Records from a data source
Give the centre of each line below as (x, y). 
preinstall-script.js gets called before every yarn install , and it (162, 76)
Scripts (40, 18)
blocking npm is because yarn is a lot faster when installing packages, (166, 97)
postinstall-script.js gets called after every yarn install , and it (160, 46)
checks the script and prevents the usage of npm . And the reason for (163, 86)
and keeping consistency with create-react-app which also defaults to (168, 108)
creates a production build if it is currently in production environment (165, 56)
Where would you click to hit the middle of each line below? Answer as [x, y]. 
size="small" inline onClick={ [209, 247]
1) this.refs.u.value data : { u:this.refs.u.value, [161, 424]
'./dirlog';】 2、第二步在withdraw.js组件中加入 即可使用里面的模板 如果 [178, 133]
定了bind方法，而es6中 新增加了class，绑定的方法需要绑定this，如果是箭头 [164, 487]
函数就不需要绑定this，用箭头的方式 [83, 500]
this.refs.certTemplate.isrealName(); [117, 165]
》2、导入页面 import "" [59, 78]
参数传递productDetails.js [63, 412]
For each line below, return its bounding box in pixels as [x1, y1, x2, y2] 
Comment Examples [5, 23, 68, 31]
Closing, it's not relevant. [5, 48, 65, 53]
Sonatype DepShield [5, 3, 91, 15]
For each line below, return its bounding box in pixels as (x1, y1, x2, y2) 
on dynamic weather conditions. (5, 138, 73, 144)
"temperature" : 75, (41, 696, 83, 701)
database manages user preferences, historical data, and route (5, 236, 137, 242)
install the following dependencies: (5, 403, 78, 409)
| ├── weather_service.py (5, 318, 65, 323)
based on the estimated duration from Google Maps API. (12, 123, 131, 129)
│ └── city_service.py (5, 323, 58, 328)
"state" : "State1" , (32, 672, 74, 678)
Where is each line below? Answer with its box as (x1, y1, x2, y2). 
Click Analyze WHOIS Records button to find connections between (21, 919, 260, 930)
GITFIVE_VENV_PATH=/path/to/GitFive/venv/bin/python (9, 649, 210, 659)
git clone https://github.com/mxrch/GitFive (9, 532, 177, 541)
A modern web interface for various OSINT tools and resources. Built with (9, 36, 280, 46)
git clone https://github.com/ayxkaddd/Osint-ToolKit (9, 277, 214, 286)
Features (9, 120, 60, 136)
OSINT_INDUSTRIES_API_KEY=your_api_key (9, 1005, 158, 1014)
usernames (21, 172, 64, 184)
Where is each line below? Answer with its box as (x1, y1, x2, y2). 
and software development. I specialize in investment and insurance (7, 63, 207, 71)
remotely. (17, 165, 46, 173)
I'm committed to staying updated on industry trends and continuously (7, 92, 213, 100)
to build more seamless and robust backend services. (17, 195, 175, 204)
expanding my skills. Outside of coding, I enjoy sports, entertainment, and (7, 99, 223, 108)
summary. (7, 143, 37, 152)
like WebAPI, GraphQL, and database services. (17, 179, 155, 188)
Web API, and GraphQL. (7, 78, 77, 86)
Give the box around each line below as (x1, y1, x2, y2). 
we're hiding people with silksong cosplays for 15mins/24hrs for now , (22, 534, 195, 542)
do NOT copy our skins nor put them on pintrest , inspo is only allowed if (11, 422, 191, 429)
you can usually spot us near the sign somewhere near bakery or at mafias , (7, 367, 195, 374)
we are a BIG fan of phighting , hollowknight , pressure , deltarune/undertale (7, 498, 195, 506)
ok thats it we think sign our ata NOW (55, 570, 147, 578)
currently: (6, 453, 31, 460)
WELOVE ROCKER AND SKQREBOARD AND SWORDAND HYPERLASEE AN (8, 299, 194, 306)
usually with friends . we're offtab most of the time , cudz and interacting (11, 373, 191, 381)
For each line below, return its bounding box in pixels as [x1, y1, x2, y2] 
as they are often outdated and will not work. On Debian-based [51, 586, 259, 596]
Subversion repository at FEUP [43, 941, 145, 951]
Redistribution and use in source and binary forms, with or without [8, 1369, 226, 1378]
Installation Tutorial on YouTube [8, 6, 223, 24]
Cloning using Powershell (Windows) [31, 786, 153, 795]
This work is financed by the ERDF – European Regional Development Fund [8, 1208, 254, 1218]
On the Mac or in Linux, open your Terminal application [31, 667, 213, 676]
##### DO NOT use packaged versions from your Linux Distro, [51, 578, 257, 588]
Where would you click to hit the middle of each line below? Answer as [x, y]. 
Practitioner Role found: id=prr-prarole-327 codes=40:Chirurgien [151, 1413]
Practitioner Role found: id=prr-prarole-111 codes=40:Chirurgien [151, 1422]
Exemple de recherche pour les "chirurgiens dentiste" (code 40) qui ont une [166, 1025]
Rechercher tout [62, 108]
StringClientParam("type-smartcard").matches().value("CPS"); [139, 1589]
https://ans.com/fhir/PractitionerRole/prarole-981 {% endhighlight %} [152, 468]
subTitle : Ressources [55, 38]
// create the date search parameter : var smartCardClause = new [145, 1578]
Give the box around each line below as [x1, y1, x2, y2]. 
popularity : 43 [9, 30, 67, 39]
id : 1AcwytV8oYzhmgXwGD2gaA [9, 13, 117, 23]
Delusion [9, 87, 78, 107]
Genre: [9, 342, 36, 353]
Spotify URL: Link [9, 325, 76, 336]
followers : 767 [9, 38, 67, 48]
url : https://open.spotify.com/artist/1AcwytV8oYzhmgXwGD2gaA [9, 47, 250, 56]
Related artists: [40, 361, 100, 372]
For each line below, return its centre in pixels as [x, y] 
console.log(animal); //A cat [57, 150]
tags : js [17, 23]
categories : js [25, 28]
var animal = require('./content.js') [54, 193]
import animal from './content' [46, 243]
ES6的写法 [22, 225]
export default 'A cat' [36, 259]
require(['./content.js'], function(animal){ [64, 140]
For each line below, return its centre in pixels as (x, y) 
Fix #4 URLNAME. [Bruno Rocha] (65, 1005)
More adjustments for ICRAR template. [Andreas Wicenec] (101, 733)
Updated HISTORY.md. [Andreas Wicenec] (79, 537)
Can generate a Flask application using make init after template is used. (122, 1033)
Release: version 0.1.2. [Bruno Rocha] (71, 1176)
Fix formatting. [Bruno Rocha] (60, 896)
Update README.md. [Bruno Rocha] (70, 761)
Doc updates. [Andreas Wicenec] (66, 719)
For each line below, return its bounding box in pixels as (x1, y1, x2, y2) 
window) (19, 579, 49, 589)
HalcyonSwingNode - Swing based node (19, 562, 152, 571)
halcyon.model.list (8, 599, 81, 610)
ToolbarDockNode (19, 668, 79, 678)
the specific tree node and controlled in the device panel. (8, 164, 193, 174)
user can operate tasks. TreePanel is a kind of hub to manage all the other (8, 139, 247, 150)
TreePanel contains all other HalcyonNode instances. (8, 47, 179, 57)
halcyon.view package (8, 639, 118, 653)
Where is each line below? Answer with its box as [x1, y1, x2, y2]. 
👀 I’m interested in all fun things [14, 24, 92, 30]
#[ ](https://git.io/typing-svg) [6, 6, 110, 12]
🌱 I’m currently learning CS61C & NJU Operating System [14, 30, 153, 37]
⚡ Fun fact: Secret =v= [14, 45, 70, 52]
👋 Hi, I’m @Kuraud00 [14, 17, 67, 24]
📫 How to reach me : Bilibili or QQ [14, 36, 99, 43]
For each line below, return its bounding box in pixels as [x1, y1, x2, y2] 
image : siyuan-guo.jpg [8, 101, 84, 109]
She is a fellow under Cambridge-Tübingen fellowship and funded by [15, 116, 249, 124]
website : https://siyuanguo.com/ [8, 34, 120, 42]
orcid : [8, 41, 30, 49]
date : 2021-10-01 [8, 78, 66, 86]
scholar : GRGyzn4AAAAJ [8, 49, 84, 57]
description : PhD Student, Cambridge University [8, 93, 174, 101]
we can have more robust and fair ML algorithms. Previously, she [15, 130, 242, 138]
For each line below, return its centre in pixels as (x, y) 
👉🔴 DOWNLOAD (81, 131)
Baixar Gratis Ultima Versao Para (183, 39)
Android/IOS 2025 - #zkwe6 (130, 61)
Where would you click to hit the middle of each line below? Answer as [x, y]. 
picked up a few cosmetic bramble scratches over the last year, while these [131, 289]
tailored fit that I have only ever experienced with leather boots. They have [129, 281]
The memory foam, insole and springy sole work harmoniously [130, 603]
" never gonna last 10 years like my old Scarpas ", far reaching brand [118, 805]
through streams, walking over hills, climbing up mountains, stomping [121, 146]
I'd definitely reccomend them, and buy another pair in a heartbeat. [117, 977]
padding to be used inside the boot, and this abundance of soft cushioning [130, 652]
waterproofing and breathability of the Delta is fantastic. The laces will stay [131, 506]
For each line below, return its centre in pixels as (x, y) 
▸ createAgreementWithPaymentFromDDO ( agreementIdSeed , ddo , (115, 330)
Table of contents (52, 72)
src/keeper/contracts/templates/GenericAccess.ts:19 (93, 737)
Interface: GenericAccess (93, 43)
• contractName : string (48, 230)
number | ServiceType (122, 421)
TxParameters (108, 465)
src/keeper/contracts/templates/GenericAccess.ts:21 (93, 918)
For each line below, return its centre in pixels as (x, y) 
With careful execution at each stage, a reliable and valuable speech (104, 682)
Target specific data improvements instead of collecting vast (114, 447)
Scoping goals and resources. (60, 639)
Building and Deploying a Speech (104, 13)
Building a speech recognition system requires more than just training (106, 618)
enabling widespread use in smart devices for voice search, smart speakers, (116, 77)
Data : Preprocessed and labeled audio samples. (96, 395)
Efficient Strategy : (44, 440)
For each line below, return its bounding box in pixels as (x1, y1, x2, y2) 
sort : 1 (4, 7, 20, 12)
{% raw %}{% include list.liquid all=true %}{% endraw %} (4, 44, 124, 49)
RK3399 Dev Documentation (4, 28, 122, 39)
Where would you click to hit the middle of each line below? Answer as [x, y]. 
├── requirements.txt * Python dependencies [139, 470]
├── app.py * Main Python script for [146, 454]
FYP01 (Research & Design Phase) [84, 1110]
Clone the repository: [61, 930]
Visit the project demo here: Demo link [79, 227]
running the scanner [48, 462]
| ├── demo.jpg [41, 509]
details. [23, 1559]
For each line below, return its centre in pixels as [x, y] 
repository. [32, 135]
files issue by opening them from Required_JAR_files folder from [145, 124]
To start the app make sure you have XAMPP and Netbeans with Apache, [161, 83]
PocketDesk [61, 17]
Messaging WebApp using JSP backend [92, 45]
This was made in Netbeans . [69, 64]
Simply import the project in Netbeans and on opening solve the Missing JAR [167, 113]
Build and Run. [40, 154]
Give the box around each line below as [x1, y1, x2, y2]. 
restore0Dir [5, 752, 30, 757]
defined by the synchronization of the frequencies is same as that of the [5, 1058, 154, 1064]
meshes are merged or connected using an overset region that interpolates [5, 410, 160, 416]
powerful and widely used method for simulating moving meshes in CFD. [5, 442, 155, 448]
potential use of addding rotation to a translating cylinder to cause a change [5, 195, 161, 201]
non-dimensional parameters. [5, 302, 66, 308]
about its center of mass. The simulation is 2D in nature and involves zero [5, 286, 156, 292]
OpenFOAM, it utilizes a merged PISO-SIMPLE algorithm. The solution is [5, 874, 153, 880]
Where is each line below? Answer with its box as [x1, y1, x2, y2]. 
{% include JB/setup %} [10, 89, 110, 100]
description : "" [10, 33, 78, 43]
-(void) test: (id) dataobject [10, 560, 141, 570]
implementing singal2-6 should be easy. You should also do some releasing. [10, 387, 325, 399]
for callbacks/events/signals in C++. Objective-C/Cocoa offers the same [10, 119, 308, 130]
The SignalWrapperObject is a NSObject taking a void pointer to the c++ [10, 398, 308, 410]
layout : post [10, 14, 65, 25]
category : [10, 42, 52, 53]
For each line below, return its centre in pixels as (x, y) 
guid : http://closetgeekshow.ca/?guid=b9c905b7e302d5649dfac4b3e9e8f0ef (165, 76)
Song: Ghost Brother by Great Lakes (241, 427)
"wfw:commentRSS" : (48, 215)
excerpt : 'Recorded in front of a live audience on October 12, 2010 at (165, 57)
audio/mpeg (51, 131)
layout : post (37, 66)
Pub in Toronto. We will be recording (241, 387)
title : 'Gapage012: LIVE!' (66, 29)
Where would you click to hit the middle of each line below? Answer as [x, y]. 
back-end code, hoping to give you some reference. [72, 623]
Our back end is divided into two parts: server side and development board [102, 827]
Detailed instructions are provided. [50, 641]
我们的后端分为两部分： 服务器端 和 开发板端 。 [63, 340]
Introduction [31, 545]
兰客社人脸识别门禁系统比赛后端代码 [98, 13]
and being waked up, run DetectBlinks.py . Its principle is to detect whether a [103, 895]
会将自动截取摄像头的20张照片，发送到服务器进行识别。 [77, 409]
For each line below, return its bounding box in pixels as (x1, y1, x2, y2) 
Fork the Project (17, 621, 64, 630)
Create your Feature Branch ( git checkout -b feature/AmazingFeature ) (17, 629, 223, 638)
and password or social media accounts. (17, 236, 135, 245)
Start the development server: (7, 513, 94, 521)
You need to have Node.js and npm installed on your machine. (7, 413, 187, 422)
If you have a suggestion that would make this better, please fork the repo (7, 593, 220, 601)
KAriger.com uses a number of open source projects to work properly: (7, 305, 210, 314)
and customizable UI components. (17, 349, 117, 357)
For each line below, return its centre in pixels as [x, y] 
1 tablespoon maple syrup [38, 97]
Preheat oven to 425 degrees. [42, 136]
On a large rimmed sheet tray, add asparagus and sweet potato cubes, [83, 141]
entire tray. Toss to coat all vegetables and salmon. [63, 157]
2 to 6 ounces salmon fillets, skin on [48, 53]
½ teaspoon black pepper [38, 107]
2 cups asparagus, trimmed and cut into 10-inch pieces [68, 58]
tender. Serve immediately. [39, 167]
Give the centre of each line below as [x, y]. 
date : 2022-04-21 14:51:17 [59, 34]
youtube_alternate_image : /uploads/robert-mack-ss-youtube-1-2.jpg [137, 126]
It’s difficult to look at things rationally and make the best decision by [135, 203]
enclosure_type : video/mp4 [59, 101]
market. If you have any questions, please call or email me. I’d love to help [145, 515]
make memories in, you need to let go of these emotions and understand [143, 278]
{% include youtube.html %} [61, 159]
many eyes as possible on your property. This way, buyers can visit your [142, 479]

## WORK TO BE COMPLETED:
Set down, from the entries above, exactly the lines from the one with "database manages user" up to and including the one with "to build more", and no other lines.

## ANSWER FOR THE TASK:
database manages user preferences, historical data, and route (5, 236, 137, 242)
install the following dependencies: (5, 403, 78, 409)
| ├── weather_service.py (5, 318, 65, 323)
based on the estimated duration from Google Maps API. (12, 123, 131, 129)
│ └── city_service.py (5, 323, 58, 328)
"state" : "State1" , (32, 672, 74, 678)
Where is each line below? Answer with its box as (x1, y1, x2, y2). 
Click Analyze WHOIS Records button to find connections between (21, 919, 260, 930)
GITFIVE_VENV_PATH=/path/to/GitFive/venv/bin/python (9, 649, 210, 659)
git clone https://github.com/mxrch/GitFive (9, 532, 177, 541)
A modern web interface for various OSINT tools and resources. Built with (9, 36, 280, 46)
git clone https://github.com/ayxkaddd/Osint-ToolKit (9, 277, 214, 286)
Features (9, 120, 60, 136)
OSINT_INDUSTRIES_API_KEY=your_api_key (9, 1005, 158, 1014)
usernames (21, 172, 64, 184)
Where is each line below? Answer with its box as (x1, y1, x2, y2). 
and software development. I specialize in investment and insurance (7, 63, 207, 71)
remotely. (17, 165, 46, 173)
I'm committed to staying updated on industry trends and continuously (7, 92, 213, 100)
to build more seamless and robust backend services. (17, 195, 175, 204)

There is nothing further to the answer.